▼

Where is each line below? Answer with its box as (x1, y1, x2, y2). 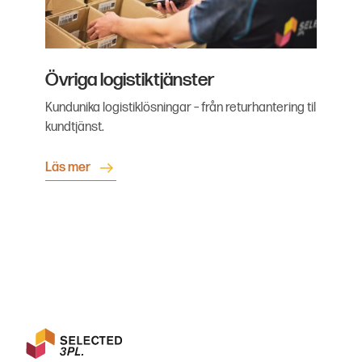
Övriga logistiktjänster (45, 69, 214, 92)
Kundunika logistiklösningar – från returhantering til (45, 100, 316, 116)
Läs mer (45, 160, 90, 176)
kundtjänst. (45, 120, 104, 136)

▲

◆ DIRECTIONS FOR THIS TASK: Print the records again exactly. Skip every picture.

◆ EXPECTED ANSWER:
Where is each line below? Answer with its box as (x1, y1, x2, y2). 
Övriga logistiktjänster (45, 69, 214, 92)
Kundunika logistiklösningar – från returhantering til (45, 100, 316, 116)
Läs mer (45, 160, 90, 176)
kundtjänst. (45, 120, 104, 136)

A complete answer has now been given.